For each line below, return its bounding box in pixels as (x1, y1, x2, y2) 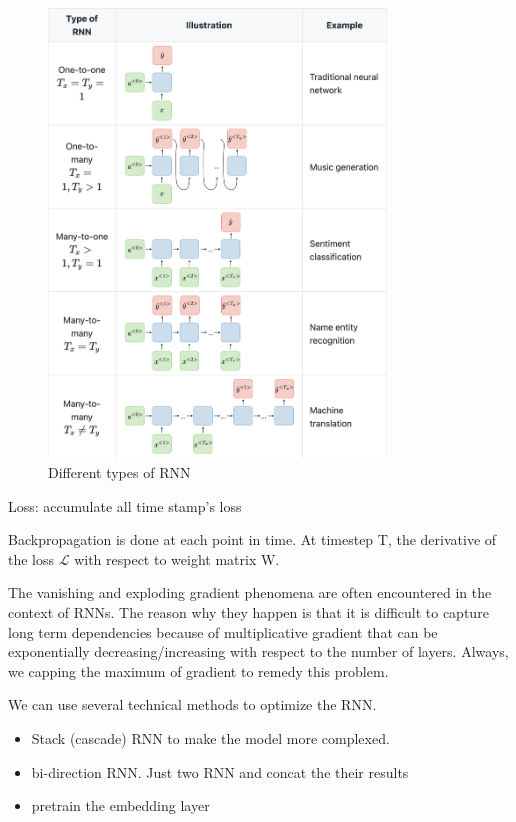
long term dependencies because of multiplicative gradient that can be (8, 621, 438, 642)
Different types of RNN (48, 462, 191, 483)
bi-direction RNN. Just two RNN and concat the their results (31, 761, 409, 782)
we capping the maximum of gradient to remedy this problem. (8, 660, 389, 681)
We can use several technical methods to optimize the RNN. (8, 694, 377, 715)
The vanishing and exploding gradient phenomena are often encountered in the (8, 582, 492, 603)
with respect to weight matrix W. (74, 548, 280, 569)
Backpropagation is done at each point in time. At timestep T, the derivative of (8, 529, 497, 550)
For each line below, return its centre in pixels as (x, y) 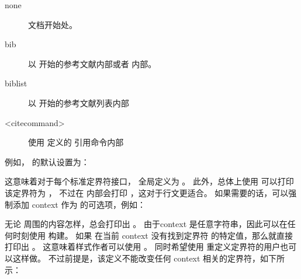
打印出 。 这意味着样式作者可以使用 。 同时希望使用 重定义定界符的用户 (143, 247)
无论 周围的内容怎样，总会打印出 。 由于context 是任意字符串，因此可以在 (146, 224)
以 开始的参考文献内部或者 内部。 (92, 63)
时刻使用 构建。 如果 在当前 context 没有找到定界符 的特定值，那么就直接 (153, 235)
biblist (16, 83)
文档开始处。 (53, 24)
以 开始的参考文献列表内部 (79, 102)
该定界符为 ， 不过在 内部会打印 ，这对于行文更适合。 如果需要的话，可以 (147, 192)
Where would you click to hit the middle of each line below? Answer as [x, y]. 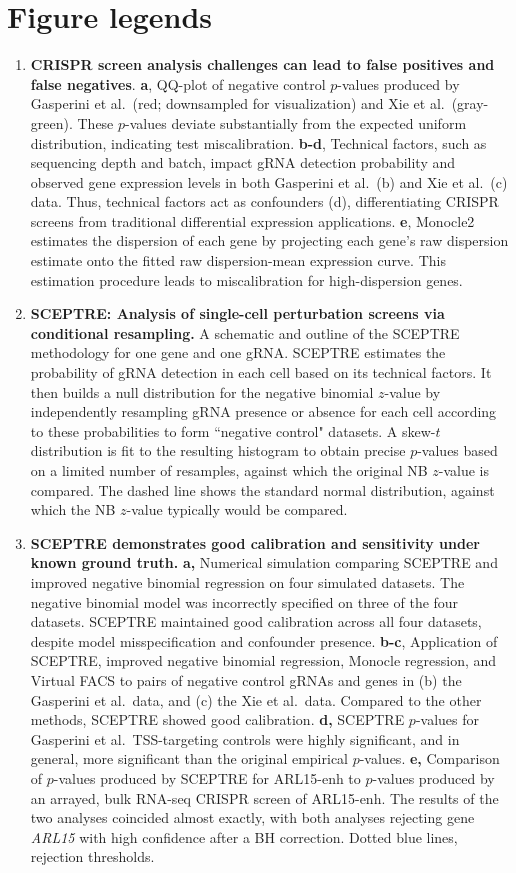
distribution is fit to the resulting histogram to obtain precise [218, 450]
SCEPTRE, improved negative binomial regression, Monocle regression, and [263, 660]
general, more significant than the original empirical [189, 758]
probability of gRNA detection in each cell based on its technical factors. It [261, 372]
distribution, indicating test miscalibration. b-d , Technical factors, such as [258, 142]
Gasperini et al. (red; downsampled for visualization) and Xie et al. [237, 103]
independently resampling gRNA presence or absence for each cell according [263, 411]
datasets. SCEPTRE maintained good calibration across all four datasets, [256, 621]
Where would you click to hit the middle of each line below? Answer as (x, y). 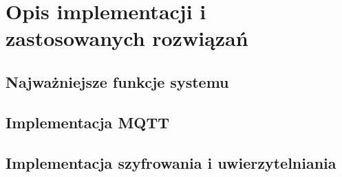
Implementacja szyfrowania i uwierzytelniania (171, 162)
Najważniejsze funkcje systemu (117, 81)
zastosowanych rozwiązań (127, 38)
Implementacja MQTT (88, 122)
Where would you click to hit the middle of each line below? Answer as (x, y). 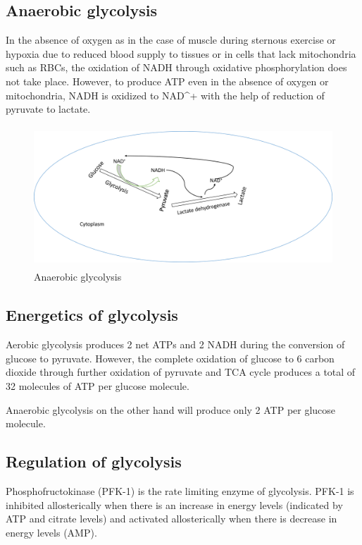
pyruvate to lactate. (48, 109)
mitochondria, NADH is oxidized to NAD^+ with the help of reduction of (165, 95)
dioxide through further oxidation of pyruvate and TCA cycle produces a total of (181, 372)
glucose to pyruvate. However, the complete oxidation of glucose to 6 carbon (170, 358)
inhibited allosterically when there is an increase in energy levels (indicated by (174, 504)
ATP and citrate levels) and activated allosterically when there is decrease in (171, 519)
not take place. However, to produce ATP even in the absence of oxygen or (167, 81)
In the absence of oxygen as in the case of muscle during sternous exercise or (171, 40)
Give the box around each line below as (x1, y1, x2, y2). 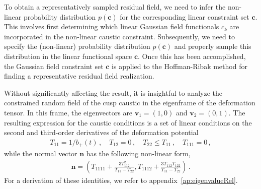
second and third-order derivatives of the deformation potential (4, 127, 199, 138)
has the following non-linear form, (86, 148, 191, 159)
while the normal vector (4, 148, 77, 159)
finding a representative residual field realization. (4, 71, 154, 81)
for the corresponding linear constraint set (120, 11, 249, 22)
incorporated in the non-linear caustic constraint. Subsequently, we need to (4, 31, 235, 41)
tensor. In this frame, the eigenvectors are (4, 107, 133, 117)
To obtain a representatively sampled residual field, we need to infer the (4, 2, 226, 12)
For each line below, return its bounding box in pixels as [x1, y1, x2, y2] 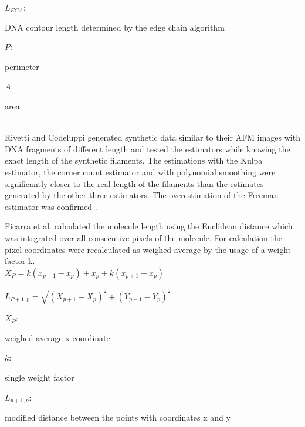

◆ **Exercise requirements**
Pictures excluded, repeat the material above from its first line through the line containing "distribution is fit", both included.

◆ **Answer below**
For each line below, return its bounding box in pixels as (x1, y1, x2, y2) 
long term dependencies because of multiplicative gradient that can be (8, 621, 438, 642)
Different types of RNN (48, 462, 191, 483)
bi-direction RNN. Just two RNN and concat the their results (31, 761, 409, 782)
we capping the maximum of gradient to remedy this problem. (8, 660, 389, 681)
We can use several technical methods to optimize the RNN. (8, 694, 377, 715)
The vanishing and exploding gradient phenomena are often encountered in the (8, 582, 492, 603)
with respect to weight matrix W. (74, 548, 280, 569)
Backpropagation is done at each point in time. At timestep T, the derivative of (8, 529, 497, 550)
For each line below, return its centre in pixels as (x, y) 
打印出 。 这意味着样式作者可以使用 。 同时希望使用 重定义定界符的用户 (143, 247)
无论 周围的内容怎样，总会打印出 。 由于context 是任意字符串，因此可以在 (146, 224)
以 开始的参考文献内部或者 内部。 (92, 63)
时刻使用 构建。 如果 在当前 context 没有找到定界符 的特定值，那么就直接 (153, 235)
biblist (16, 83)
文档开始处。 (53, 24)
以 开始的参考文献列表内部 (79, 102)
该定界符为 ， 不过在 内部会打印 ，这对于行文更适合。 如果需要的话，可以 (147, 192)
Where would you click to hit the middle of each line below? Answer as [x, y]. 
distribution is fit to the resulting histogram to obtain precise [218, 450]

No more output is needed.